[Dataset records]
-- Opening Marker --
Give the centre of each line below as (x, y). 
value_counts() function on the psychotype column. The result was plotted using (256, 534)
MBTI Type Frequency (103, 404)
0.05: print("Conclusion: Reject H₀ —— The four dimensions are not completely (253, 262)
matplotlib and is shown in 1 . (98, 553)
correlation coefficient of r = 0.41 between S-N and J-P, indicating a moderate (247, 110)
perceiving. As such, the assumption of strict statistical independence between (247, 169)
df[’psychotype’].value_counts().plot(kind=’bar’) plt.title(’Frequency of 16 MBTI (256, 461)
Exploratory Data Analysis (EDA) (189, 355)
-- Closing Marker --
[INSTRUCTIONS TO FOLLOW] Look through the entries above and find each line where the word "Frequency" occurs; copy those lines.

[ANSWER TO THE EXERCISE]
MBTI Type Frequency (103, 404)
df[’psychotype’].value_counts().plot(kind=’bar’) plt.title(’Frequency of 16 MBTI (256, 461)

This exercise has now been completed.